Annual Earnings – $29,720
Employee Demographic – Young and Healthy
Current Type of Coverage – High deductible only for catastrophe
Current Premium Cost – $75 dollars Monthly = $900.00 annually
Maximum cost of an Individual premium to be considered “Affordable” – $2,823
Now I not saying that this individual’s cost for health insurance will go to go up to $2,823, but it will go up substantially to meet minimum essential benefits. Additional benefits must be provided to meet ACA provisions and a young healthy individual is going to have to pay more to reduce the premiums for a higher risk individual.
Effect from Affordable Care Act Employer Penalties:
Sure the Insurance companies will be under scrutiny for increasing premium costs more than 10%, but employers can offer anything they want to run their businesses.
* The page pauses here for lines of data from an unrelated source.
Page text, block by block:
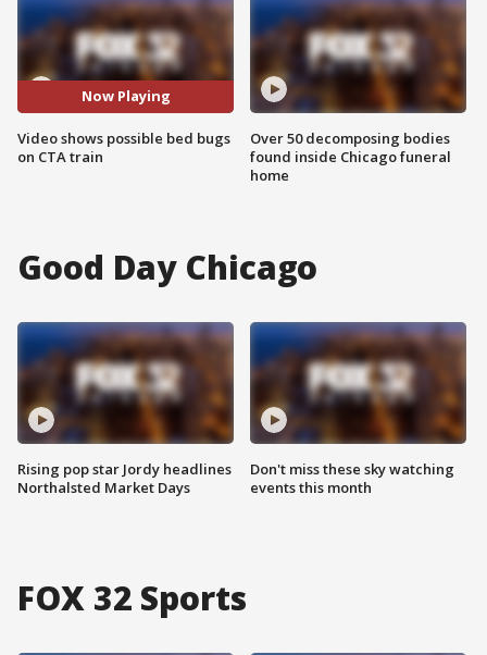
Now Playing
Video shows possible bed bugs
on CTA train
Over 50 decomposing bodies
found inside Chicago funeral
home
Good Day Chicago
Rising pop star Jordy headlines
Northalsted Market Days
Don't miss these sky watching
events this month
FOX 32 Sports
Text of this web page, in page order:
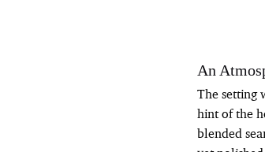
An
The setting
hint of the
blended
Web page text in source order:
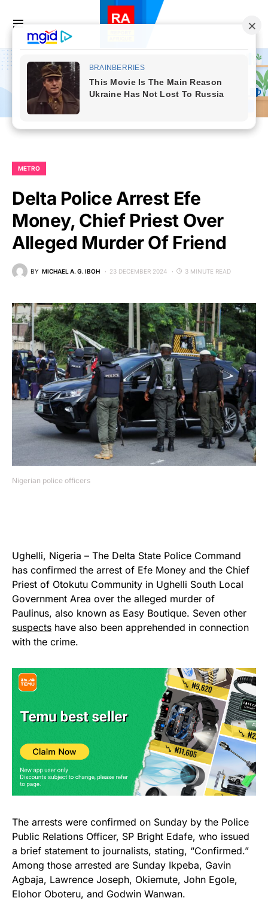
METRO
Delta Police Arrest Efe
Money, Chief Priest Over
Alleged Murder Of Friend
BY MICHAEL A. G. IBOH 23 DECEMBER 2024 3 MINUTE READ
Nigerian police officers
Ughelli, Nigeria – The Delta State Police Command
has confirmed the arrest of Efe Money and the Chief
Priest of Otokutu Community in Ughelli South Local
Government Area over the alleged murder of
Paulinus, also known as Easy Boutique. Seven other
suspects have also been apprehended in connection
with the crime.
The arrests were confirmed on Sunday by the Police
Public Relations Officer, SP Bright Edafe, who issued
a brief statement to journalists, stating, “Confirmed.”
Among those arrested are Sunday Ikpeba, Gavin
Agbaja, Lawrence Joseph, Okiemute, John Egole,
Elohor Oboteru, and Godwin Wanwan.
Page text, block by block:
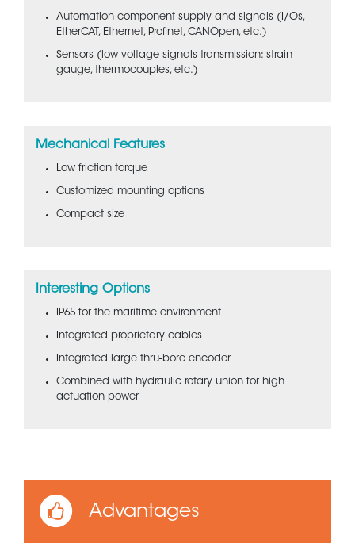
Automation component supply and signals (I/Os,
EtherCAT, Ethernet, Profinet, CANOpen, etc.)
Sensors (low voltage signals transmission: strain
gauge, thermocouples, etc.)
Mechanical Features
Low friction torque
Customized mounting options
Compact size
Interesting Options
IP65 for the maritime environment
Integrated proprietary cables
Integrated large thru-bore encoder
Combined with hydraulic rotary union for high
actuation power
Advantages
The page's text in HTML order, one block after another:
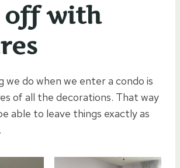
off with
do when we enter a condo is
of all the decorations. That way
able to leave things exactly as
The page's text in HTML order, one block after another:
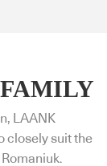
LAANK
closely suit the
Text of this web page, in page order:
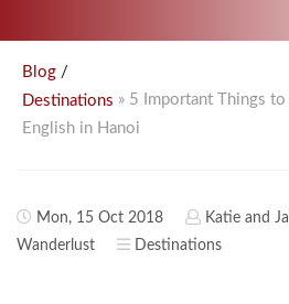
Blog /
Destinations » 5 Important Things to
English in Hanoi
Mon, 15 Oct 2018
Katie and
Wanderlust
Destinations
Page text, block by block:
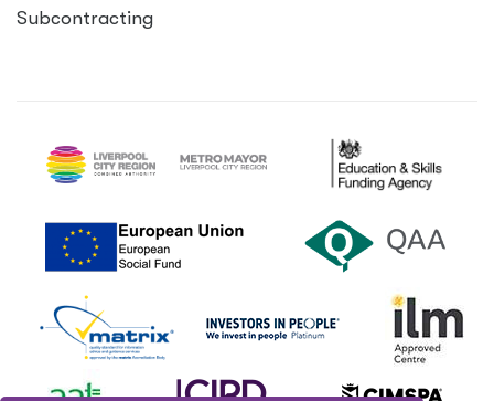
Subcontracting
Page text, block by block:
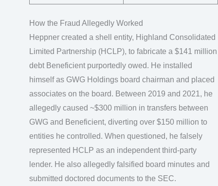
How the Fraud Allegedly Worked
Heppner created a shell entity, Highland Consolidated
Limited Partnership (HCLP), to fabricate a $141 million
debt Beneficient purportedly owed. He installed
himself as GWG Holdings board chairman and placed
associates on the board. Between 2019 and 2021, he
allegedly caused ~$300 million in transfers between
GWG and Beneficient, diverting over $150 million to
entities he controlled. When questioned, he falsely
represented HCLP as an independent third-party
lender. He also allegedly falsified board minutes and
submitted doctored documents to the SEC.

In 2014, employers with 50 or more full time and full time equivalent employees will be subject to $2,000 penalty per full time employee if they don’t offer health insurance meeting the provisions of the Affordable Care Act. Remember, one key component is the Individual policy can’t exceed 9.5% of income. As long as they offer it, they are not subject to a penalty.
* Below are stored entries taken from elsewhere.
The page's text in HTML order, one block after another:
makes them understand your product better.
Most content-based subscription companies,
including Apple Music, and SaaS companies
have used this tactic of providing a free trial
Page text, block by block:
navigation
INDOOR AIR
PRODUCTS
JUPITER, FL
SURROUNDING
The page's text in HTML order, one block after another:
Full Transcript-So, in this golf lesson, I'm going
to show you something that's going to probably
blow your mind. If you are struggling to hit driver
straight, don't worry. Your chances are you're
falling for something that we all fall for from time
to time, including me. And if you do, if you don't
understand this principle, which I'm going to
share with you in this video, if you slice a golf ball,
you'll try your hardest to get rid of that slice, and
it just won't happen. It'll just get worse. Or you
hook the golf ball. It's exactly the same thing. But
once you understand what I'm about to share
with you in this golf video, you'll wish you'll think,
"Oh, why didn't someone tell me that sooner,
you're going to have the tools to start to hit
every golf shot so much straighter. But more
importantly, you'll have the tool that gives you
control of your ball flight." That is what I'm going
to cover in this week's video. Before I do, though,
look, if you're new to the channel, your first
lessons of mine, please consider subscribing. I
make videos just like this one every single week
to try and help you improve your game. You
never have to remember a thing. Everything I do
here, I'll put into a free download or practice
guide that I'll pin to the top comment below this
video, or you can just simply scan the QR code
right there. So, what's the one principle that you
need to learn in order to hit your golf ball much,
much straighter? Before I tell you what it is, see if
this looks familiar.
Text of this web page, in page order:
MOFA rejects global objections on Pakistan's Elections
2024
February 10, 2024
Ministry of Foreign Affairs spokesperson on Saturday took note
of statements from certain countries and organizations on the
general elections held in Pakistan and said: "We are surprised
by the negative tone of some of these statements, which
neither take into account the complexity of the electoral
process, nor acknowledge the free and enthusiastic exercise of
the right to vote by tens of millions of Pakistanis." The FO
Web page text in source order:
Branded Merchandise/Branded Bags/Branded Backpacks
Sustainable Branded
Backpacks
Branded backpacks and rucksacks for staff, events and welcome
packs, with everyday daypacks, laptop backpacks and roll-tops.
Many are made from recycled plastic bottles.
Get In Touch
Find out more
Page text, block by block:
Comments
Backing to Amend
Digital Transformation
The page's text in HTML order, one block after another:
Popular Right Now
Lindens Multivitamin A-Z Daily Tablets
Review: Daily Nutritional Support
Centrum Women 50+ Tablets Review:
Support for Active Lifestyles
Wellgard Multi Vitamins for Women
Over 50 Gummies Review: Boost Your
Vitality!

Many employers will choose to limit hours fewer than 30 per week to minimize the number of employees they will be required to offer insurance to. Some will eliminate insurance offerings and pay the penalty. Many will offer high premium individual policies knowing that their employees won’t take it. In the above example, an employer could offer their employee and individual plan that could cost up to $2,800 annually and avoid paying ACA penalties. Find a young healthy individual that Makes $14.00 per hour and ask them if they will pay $230.00 per month for health insurance? What about the individual penalty for not having insurance? That goes from $95.00 in 2014 – $700 in 2016. Young and healthy individuals on limited incomes are going to do the math.
Failure by the Affordable Care Act:
What do you think our young and healthy individuals are going to do? The Emergency Room is still free. Did I mention that fewer young healthy individuals that are purchasing policies from insurance carriers will increase premium costs of families and higher risk groups? We are setting the stage to provide real incentive for employers to eliminate minimal healthcare coverage they can afford to their employees and pay penalties instead of offering insurance, or offer expensive individual policies (Under 9.5%) so nobody takes it anyway. Those in the middle can expect to fund this failed piece of legislation though our employer group plans and family policies. Wasn’t the vision to have affordable coverage for everyone?
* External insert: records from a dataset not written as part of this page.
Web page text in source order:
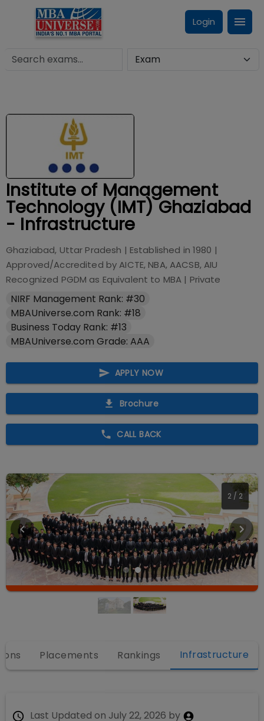
Login
Institute of Management
Technology (IMT) Ghaziabad
- Infrastructure
Ghaziabad, Uttar Pradesh | Established in 1980 |
Approved/Accredited byAICTE, NBA, AACSB, AIU
Recognized PGDM as Equivalent to MBA | Private
NIRF Management Rank: #30
MBAUniverse.com Rank: #18
Business Today Rank: #13
MBAUniverse.com Grade: AAA
APPLY NOW
Brochure
CALL BACK
2 / 2
Placements Rankings Infrastructure
Last Updated on July 22, 2026 by
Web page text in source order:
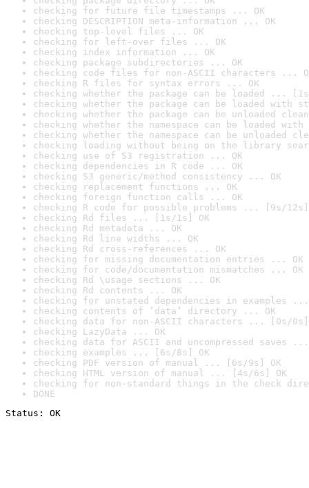
checking for future file timestamps ... OK
checking DESCRIPTION meta-information ... OK
checking top-level files ... OK
checking for left-over files ... OK
checking index information ... OK
checking package subdirectories ... OK
checking code files for non-ASCII characters ...
checking R files for syntax errors ... OK
checking whether the package can be loaded ...
checking whether the package can be loaded with
checking whether the package can be unloaded
checking whether the namespace can be loaded
checking whether the namespace can be unloaded
checking loading without being on the library
checking use of S3 registration ... OK
checking dependencies in R code ... OK
checking S3 generic/method consistency ... OK
checking replacement functions ... OK
checking foreign function calls ... OK
checking R code for possible problems ... [9s/12s]
checking Rd files ... [1s/1s] OK
checking Rd metadata ... OK
checking Rd line widths ... OK
checking Rd cross-references ... OK
checking for missing documentation entries ... OK
checking for code/documentation mismatches ... OK
checking Rd \usage sections ... OK
checking Rd contents ... OK
checking for unstated dependencies in examples ...
checking contents of ‘data’ directory ... OK
checking data for non-ASCII characters ... [0s/0s]
checking LazyData ... OK
checking data for ASCII and uncompressed saves ...
checking examples ... [6s/8s] OK
checking PDF version of manual ... [6s/9s] OK
checking HTML version of manual ... [4s/6s] OK
checking for non-standard things in the check
DONE
Status: OK
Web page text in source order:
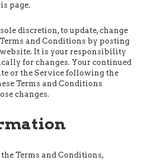
page.
discretion, to update, change
and Conditions by posting
It is your responsibility
for changes. Your continued
or the Service following the
Terms and Conditions
changes.
Terms and Conditions,
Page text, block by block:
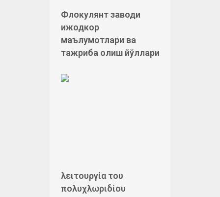
Флокулянт заводи
ижодкор
маълумотлари ва
тажриба олиш йўллари
λειτουργία του
πολυχλωριδίου

So who are we leaving out in the cold? Millions of retail, restaurant, staffing, manufacturing, and service industry employees will find themselves wondering just where their affordable health insurance is. They will find out in the coming months that the ACA destroyed their employer’s ability to offer affordable coverage as their businesses determined and are now required to offer affordable coverage as the administration determines. Unfortunately, employees will find themselves on the short end of this stick.